How Much Does Owner-Dependence Reduce a Dental Practice's Sale Price?

Data Brief

Published
May 11, 2026
Edition
PPR-DB-2026-V2
Publisher
Private Practice Research
Cite

Suggested citation
Private Practice Research. (2026). How Much Does Owner-Dependence Reduce a Dental Practice's Sale Price? (Report No. PPR-DB-2026-V2). Private Practice Research. https://privatepracticeresearch.org/reports/owner-dependence-discount


Edition: PPR-DB-2026-V2 Status: DRAFT (pre-publish, awaiting operator review) Prepared by: Private Practice Research Editorial Staff. Data Desk. Published: 2026-05-11 Last Updated: 2026-05-01


PPR Methodology Callout This Data Brief synthesizes broker-published transaction multiples and qualitative observations from named broker principals to quantify the valuation discount applied to owner-dependent dental practices. "Owner-dependence" is operationalized as the share of practice production attributable to a single producing dentist, with single-provider production above 90% serving as the standard threshold across cited sources. Sources include FOCUS Investment Banking, TUSK Practice Sales, Henry Schein Practice Transitions, Professional Transition Strategies (PTS), and DDSmatch. This article does not represent a valuation, does not constitute legal or tax advice, and is not affiliated with any DSO or transition broker.
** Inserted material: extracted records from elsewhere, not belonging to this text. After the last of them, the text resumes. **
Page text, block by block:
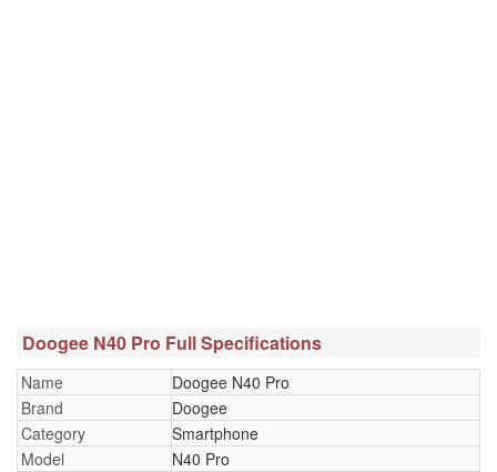
Doogee N40 Pro Full Specifications
Name
Doogee N40 Pro
Brand
Doogee
Category
Smartphone
Model
N40 Pro

Authorship: Private Practice Research editorial staff.

Executive Summary#

Private Practice Research finds that owner-dependent dental practices, defined as those in which single-provider production exceeds 90% of total practice production, transact at 10-20% below comparably-sized owner-independent practices on a multiple basis per FOCUS Investment Banking 2026. Cross-source aggregation produces a 25-40% range when buyer-pool reduction is included.

The 10-20% figure measures the price gap between owner-dependent and owner-independent practices that actually close. The 25-40% figure adds in the bidders who walk away entirely. Both effects are real, and most owner-dependent sellers experience some combination of the two.

Owner-dependence is one of the largest single line-item adjustments brokers apply when pricing a private dental practice. The full pricing framework is in how dental practices are valued.

What Is Owner-Dependence?#

The standard operational threshold across broker-published commentary is single-provider production above 90% of practice production. Some buyers tighten that screen to 80%, but 90% is the cross-source convention.

Three things signal owner-dependence to a buyer's diligence team. Patient relationships sit with the seller, not the practice brand. There's no associate with an established patient panel, so the practice empties if the owner stops practicing. Specialty procedures (endodontic retreatment, implant placement, certain pediatric work) live only with the owner.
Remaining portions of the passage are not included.